Deirdre Walker, a 24-year police veteran who retired after serving as the Assistant Chief of the Montgomery County, Maryland, Department of Police writes up a recent interaction with the TSA in the Albany airport, subjecting it to critical policing analysis and finding it sorely, sorely wanting. This is a very good critical piece on conducting good security and curbing excess, and if there were any justice in this world, this woman would be put in charge of the TSA tomorrow.
Finally, I am most concerned about the "random" nature of my repeated selection for secondary screening. If there is no discrimination at work, and my selection is entirely random, then we have yet another, and probably more significant problem.

For years in policing, we relied on random patrols to curb crime. We relied upon this "strategy" until someone went out and captured some data, and did a study that demonstrated conclusively that random patrols do not work (Kansas City Study).

As police have employed other types of "random" interventions, as in DWI checkpoints, they have had to develop policies, procedures and training to ensure that the "random" nature of these intrusions is truly random. Whether every car gets checked, or every tenth car, police must demonstrate that they have attempted to eliminate the effects of active and passive discrimination when using "random" strategies. No such accountability currently exists at TSA.

* "Do I have the right to refuse this search?"


    1. There doesn’t seem to be anything wrong with the site on my end right now, sleze, perhaps try again?

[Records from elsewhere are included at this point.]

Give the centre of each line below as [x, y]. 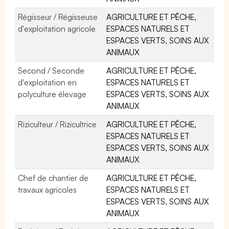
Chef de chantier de [53, 178]
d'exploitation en [48, 82]
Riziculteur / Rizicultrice [58, 124]
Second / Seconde [51, 70]
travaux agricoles [48, 189]
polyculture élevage [52, 94]
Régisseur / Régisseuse [58, 17]
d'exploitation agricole [57, 28]
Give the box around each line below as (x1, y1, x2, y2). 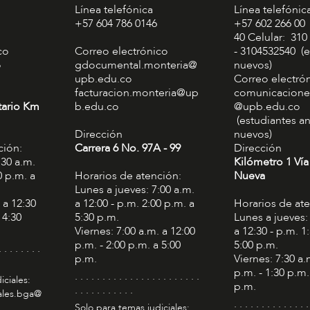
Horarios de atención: (74, 168, 181, 184)
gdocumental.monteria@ (74, 57, 197, 73)
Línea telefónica (74, 2, 153, 18)
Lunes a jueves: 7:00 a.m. (74, 182, 194, 198)
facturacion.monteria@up (74, 85, 199, 101)
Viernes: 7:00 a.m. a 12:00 (74, 224, 195, 239)
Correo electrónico (74, 44, 168, 60)
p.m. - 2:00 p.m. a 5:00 (74, 237, 181, 253)
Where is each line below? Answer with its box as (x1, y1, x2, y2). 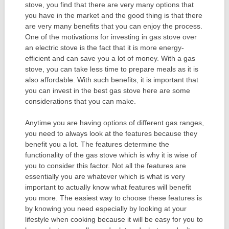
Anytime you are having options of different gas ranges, (25, 118, 204, 127)
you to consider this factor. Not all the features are (25, 161, 186, 170)
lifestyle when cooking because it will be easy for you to (25, 215, 203, 223)
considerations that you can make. (25, 97, 136, 105)
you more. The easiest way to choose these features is (25, 193, 202, 202)
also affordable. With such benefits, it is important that (25, 75, 198, 84)
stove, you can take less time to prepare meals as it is (25, 64, 198, 73)
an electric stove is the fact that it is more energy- (25, 43, 184, 52)
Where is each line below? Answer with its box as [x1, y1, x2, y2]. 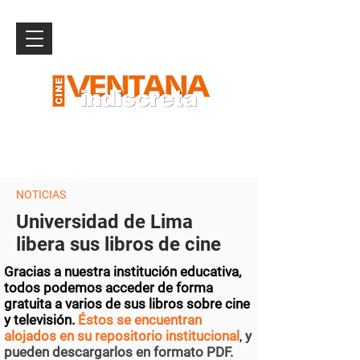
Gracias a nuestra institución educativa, [4, 264, 241, 280]
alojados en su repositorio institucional [4, 328, 239, 344]
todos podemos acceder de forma [4, 280, 213, 296]
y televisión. [4, 312, 78, 328]
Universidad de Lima [16, 211, 193, 233]
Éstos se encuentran [78, 312, 202, 328]
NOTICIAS [16, 188, 68, 201]
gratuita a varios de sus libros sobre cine [4, 296, 250, 312]
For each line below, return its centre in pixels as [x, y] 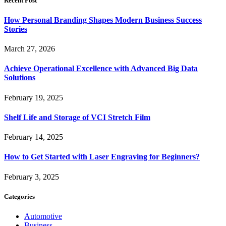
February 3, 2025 [32, 177]
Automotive [43, 216]
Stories [16, 29]
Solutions [20, 78]
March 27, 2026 [30, 49]
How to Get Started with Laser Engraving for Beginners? [102, 157]
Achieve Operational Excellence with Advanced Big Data [101, 69]
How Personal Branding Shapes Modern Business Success [103, 20]
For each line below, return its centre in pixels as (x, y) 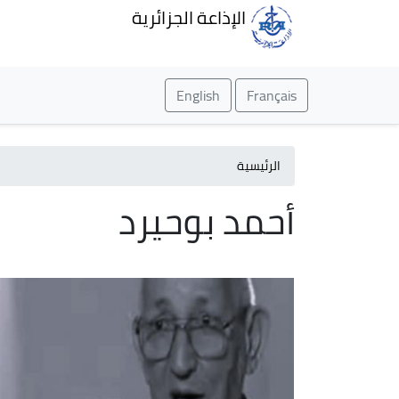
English (198, 95)
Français (272, 95)
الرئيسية (259, 166)
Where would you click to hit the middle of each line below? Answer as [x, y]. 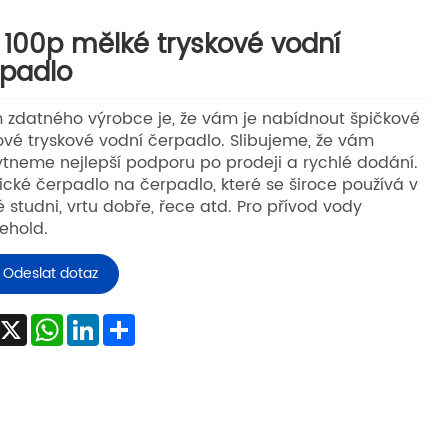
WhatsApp [104, 322]
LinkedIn [130, 322]
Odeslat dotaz [50, 274]
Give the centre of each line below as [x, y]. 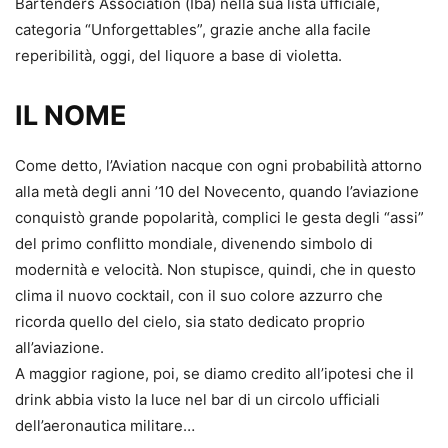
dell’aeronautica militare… [105, 426]
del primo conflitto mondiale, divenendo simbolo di [194, 244]
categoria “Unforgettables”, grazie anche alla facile [193, 30]
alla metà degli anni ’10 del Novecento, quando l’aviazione [217, 192]
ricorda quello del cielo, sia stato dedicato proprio [190, 322]
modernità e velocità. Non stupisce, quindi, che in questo [215, 270]
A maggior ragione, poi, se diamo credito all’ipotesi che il [214, 374]
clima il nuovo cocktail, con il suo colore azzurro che [199, 296]
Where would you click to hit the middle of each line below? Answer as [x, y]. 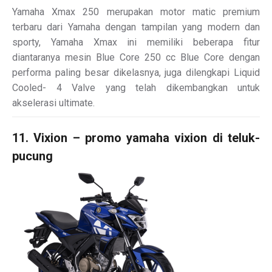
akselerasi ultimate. [53, 103]
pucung [32, 156]
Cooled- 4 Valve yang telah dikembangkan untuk [136, 87]
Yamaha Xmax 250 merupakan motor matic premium [136, 12]
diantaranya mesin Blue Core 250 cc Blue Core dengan [136, 57]
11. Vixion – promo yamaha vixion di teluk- [136, 138]
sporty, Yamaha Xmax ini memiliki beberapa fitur [136, 42]
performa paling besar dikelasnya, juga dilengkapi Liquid [136, 72]

      Thank you for the article, Cory, I greatly enjoyed having a real law enforcement officer’s critique of TSA procedure (or lack thereof). I do believe that security at the gateway to our airports is necessary, but I’m much less sure as to whether we should have that security administered by a federal agency (as opposed to the old system of private security firms), let alone by an agency that was formed specifically as a counter-response to the events of 9/11.

      On the whole, the issues described by Ms. Walker disturb me, and I hope that we’ll be able to have a more intelligent screening process beyond the disgusting mess that Americans and our country’s guests have been forced to deal with for the past eight years. The time for such critical analyses to be put into practice is long overdue.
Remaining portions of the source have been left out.